The pair entered the script into Hoffman's prestigious BlueCat Screenwriting Competition, where it ranked in the top 10 percent of all 3,000 entries.

The Bloodfest Club will be the pair's second film created under the imprimatur of their company, Crunchy Cool Films, which they started in 2005. The screenplay's complete, as are the storyboards and a partial soundtrack. Now Ousley and Madrid are trying to line up additional financing to get the film into production — they hope, in St. Louis. And because shooting a film here is still somewhat of a novelty, plenty of people are enthusiastic about the project: Crew members, actors, musicians and film students have all offered their help.

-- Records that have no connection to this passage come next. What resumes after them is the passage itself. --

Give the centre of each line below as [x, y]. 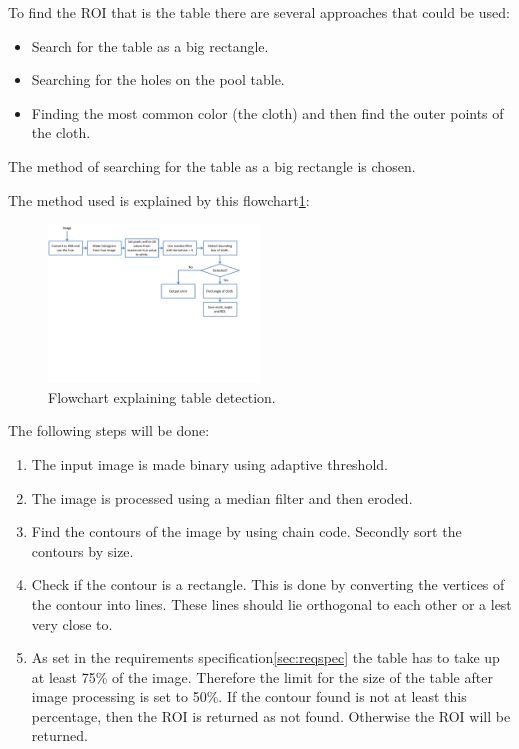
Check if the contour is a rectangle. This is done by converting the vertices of [268, 584]
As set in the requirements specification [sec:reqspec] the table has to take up [265, 657]
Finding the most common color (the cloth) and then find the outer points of [267, 112]
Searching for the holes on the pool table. [158, 79]
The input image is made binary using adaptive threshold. [209, 463]
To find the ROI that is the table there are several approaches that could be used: [259, 12]
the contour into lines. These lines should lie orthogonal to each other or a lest [271, 603]
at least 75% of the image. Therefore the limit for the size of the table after [262, 676]
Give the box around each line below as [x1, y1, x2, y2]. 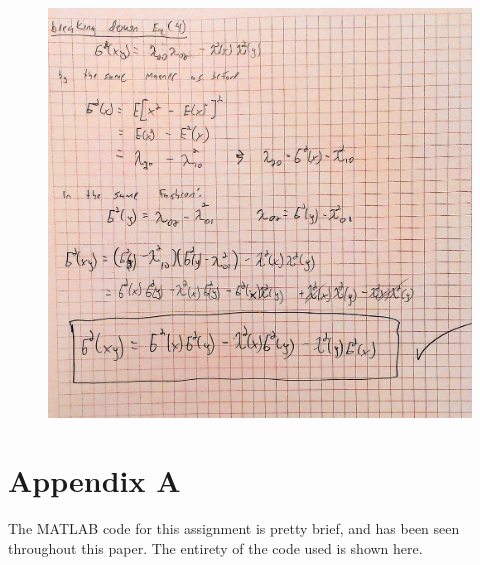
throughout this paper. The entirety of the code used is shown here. [8, 537, 423, 558]
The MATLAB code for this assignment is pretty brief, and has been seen [8, 518, 460, 539]
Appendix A [8, 460, 181, 501]
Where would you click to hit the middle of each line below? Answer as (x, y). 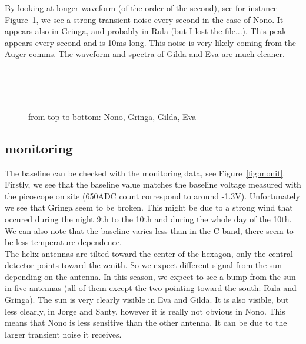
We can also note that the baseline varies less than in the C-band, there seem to (149, 230)
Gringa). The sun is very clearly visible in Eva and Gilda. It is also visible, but (147, 300)
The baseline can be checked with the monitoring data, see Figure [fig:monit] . (145, 173)
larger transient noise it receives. (63, 334)
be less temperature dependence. (63, 242)
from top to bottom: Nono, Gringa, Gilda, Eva (112, 116)
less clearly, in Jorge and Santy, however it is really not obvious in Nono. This (145, 311)
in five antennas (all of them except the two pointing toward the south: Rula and (151, 288)
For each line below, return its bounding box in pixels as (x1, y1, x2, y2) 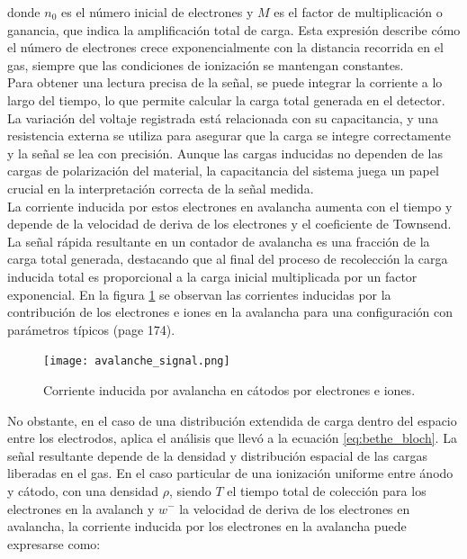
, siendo (169, 481, 211, 500)
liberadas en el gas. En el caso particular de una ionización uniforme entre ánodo (7, 464, 454, 482)
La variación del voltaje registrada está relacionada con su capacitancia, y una (7, 108, 438, 127)
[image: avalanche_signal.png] (43, 355, 230, 368)
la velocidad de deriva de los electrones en (179, 499, 410, 518)
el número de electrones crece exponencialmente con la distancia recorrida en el (7, 38, 444, 57)
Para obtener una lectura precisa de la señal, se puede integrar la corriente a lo (7, 73, 443, 92)
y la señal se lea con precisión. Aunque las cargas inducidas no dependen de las (7, 143, 443, 162)
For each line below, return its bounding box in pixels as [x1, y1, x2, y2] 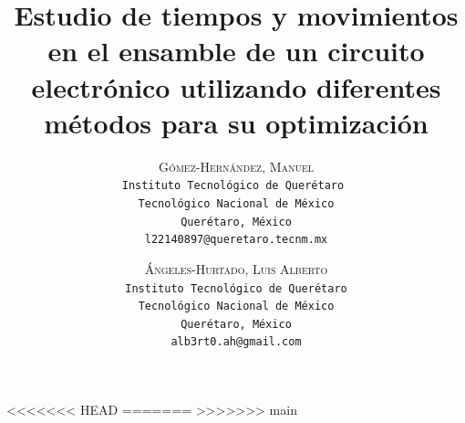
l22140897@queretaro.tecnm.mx [144, 233, 328, 247]
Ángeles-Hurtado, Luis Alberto [144, 259, 328, 278]
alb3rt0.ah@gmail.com [170, 335, 302, 349]
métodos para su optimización [44, 103, 429, 141]
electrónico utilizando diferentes [31, 68, 441, 105]
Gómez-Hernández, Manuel [158, 156, 315, 175]
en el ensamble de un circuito [47, 32, 425, 69]
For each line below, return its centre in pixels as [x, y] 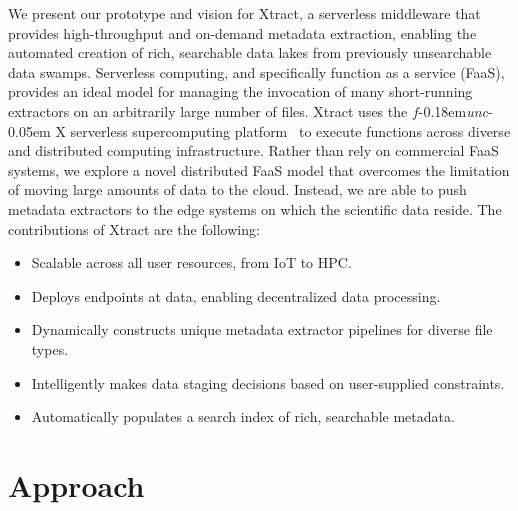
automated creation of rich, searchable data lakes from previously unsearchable [250, 52]
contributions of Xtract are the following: [134, 228]
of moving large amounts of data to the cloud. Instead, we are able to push [237, 189]
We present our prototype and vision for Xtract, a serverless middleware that [244, 13]
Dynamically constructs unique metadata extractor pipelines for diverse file [262, 329]
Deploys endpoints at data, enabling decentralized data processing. [236, 295]
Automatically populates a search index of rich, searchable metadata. [243, 416]
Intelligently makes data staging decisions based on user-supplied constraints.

"With that comes the responsibility. These people want to be involved, so you really want to work your hardest to make sure that the product can be completed, packaged," says Madrid. "There's nothing worse than when you hear of films in town where they didn't finish it, or they're not distributing it, or people can't see it. So that's something that we really take to heart."

"We talk about ourselves like we're a couple of chuckleheads, but we really work hard to do the best we can to do the story justice and make sure everyone involved can be proud of it, and not just us," adds Ousley.

Certainly, audiences will recognize some parallels between the characters in The Bloodfest Club and several classic '80s films, including Sixteen Candles, The Lost Boys, The Goonies and, of course, The Breakfast Club. That is, until the film takes a dark turn toward the "horror" side of the "comedy-horror" genre.

"So we have this really goofy concept, but we try to write smart, snappy, witty dialogue. We want it to have that great wit, that charm, that John Hughes' films had," says Madrid.

They hope the script's depth of character will draw audiences into rooting for the students and their well-intentioned leader, Sonny the janitor.

"It was important to us to have a real threat there, so that it just wasn't some spoof comedy like Scary Movie or something. We wanted something more visceral," Ousley elaborates.

"Not that we don't want to make money like Scary Movie," Madrid puts in.

"We would like that," Ousley agrees. "We'd love to be a Scary Movie. We'd love to be anything. We just want to make a movie."